-- INFORMATION SHOWN follows --
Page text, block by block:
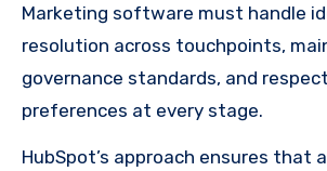
Marketing software must handle
resolution across touchpoints,
governance standards, and
preferences at every stage.
HubSpot’s approach ensures that
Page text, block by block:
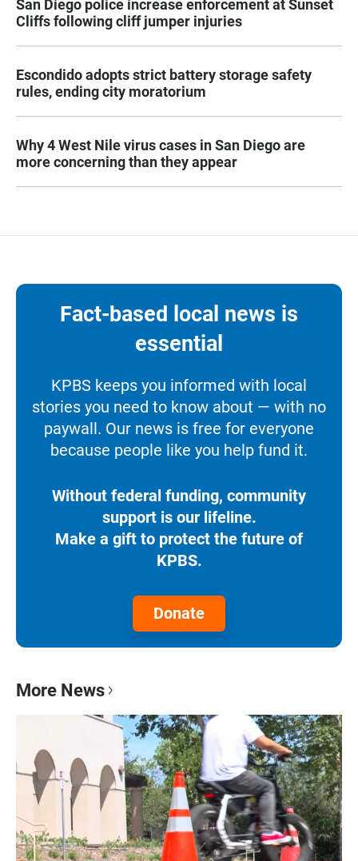
San Diego police increase enforcement at Sunset
Cliffs following cliff jumper injuries
Escondido adopts strict battery storage safety
rules, ending city moratorium
Why 4 West Nile virus cases in San Diego are
more concerning than they appear
Fact-based local news is
essential
KPBS keeps you informed with local
stories you need to know about — with no
paywall. Our news is free for everyone
because people like you help fund it.
Without federal funding, community
support is our lifeline.
Make a gift to protect the future of
KPBS.
Donate
More News
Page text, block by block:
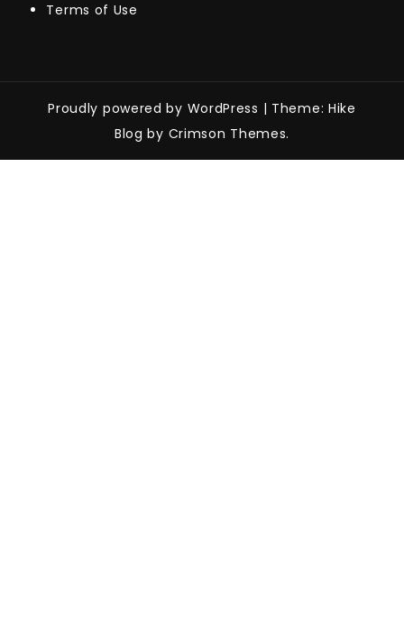
Terms of Use
Proudly powered by WordPress | Theme: Hike
Blog by Crimson Themes.
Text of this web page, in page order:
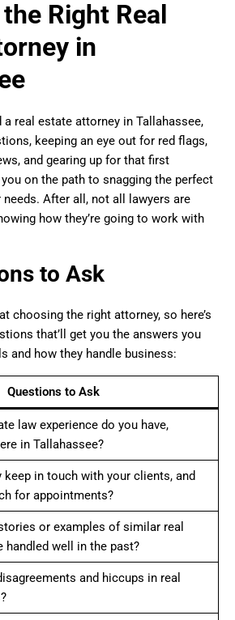
Right Real
in
a real estate attorney in Tallahassee,
keeping an eye out for red flags,
and gearing up for that first
on the path to snagging the perfect
needs. After all, not all lawyers are
how they’re going to work with
to Ask
choosing the right attorney, so here’s
that’ll get you the answers you
and how they handle business:
Questions to Ask
law experience do you have,
in Tallahassee?
keep in touch with your clients, and
for appointments?
or examples of similar real
handled well in the past?
and hiccups in real
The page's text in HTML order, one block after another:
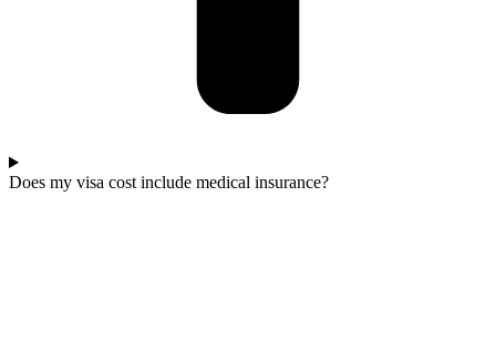
Does my visa cost include medical insurance?
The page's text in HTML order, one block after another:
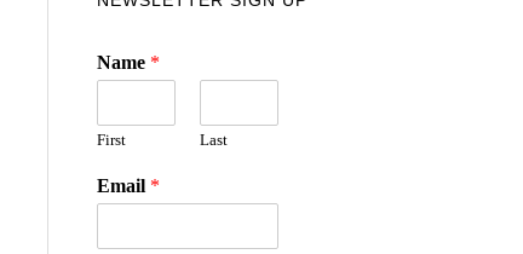
Name *
First Last
Email *
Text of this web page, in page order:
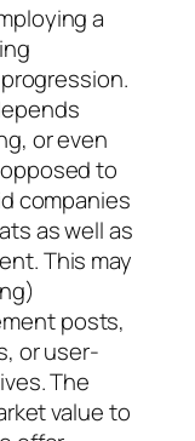
a
or even
to
companies
as well as
This may
posts,
or user-
The
value to
-- INFORMATION SHOWN concluded --
## EXERCISE DESCRIPTION
Reproduce the entries above word for word. Pictures stay out.

## RESPONSE BELOW
Page text, block by block:
Marketing software must handle
resolution across touchpoints,
governance standards, and
preferences at every stage.
HubSpot’s approach ensures that
Page text, block by block:
San Diego police increase enforcement at Sunset
Cliffs following cliff jumper injuries
Escondido adopts strict battery storage safety
rules, ending city moratorium
Why 4 West Nile virus cases in San Diego are
more concerning than they appear
Fact-based local news is
essential
KPBS keeps you informed with local
stories you need to know about — with no
paywall. Our news is free for everyone
because people like you help fund it.
Without federal funding, community
support is our lifeline.
Make a gift to protect the future of
KPBS.
Donate
More News
Page text, block by block:
Terms of Use
Proudly powered by WordPress | Theme: Hike
Blog by Crimson Themes.
Text of this web page, in page order:
Right Real
in
a real estate attorney in Tallahassee,
keeping an eye out for red flags,
and gearing up for that first
on the path to snagging the perfect
needs. After all, not all lawyers are
how they’re going to work with
to Ask
choosing the right attorney, so here’s
that’ll get you the answers you
and how they handle business:
Questions to Ask
law experience do you have,
in Tallahassee?
keep in touch with your clients, and
for appointments?
or examples of similar real
handled well in the past?
and hiccups in real
The page's text in HTML order, one block after another:
Does my visa cost include medical insurance?
The page's text in HTML order, one block after another:
Name *
First Last
Email *
Text of this web page, in page order:
a
or even
to
companies
as well as
This may
posts,
or user-
The
value to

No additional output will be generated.